● **PROBLEM TO SOLVE**
Retype only what runs from the beginning of the data through the line with "Aby pobrać interpreter"; please omit the pictures and keep every line exact.

● **RECORDS FOR THE EXERCISE**
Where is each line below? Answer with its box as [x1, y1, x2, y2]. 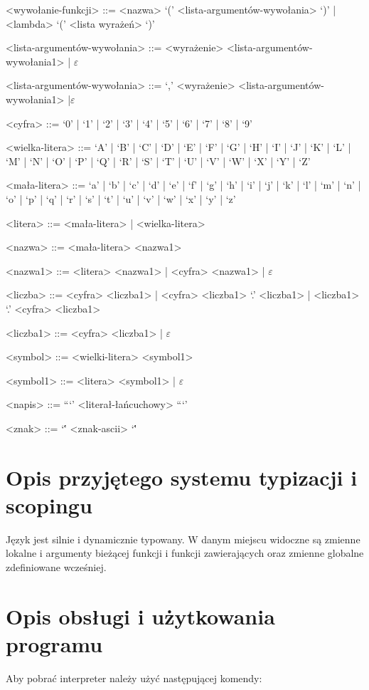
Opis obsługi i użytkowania [6, 601, 275, 630]
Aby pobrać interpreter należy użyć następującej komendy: [6, 670, 262, 685]
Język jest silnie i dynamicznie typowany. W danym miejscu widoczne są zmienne [6, 531, 360, 546]
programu [6, 629, 103, 658]
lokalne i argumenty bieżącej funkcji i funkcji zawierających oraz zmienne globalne [6, 545, 364, 560]
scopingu [6, 490, 92, 519]
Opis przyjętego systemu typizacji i [6, 462, 358, 491]
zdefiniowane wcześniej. [6, 559, 107, 574]
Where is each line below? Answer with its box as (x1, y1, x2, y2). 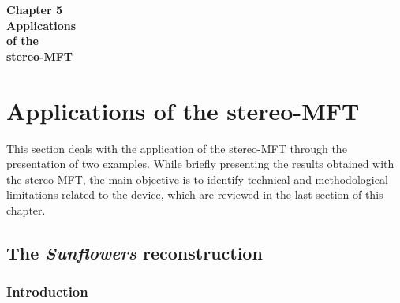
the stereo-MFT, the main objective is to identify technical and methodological (6, 170, 388, 187)
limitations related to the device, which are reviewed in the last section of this (6, 186, 383, 203)
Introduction (6, 282, 88, 301)
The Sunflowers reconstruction (6, 240, 263, 264)
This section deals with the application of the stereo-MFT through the (6, 140, 347, 156)
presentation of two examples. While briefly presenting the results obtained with (6, 155, 394, 172)
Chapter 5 (6, 2, 63, 17)
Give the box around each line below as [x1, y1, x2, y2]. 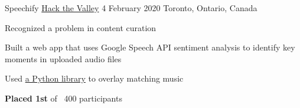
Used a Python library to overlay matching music [5, 72, 184, 85]
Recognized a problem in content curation [5, 21, 156, 33]
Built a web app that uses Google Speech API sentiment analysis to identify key [5, 41, 295, 53]
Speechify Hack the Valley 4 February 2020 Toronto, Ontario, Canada [5, 2, 257, 14]
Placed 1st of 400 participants [5, 92, 122, 104]
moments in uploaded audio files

● **RESPONSE BELOW**
Where is each line below? Answer with its box as [x1, y1, x2, y2]. 
Opis obsługi i użytkowania [6, 601, 275, 630]
Aby pobrać interpreter należy użyć następującej komendy: [6, 670, 262, 685]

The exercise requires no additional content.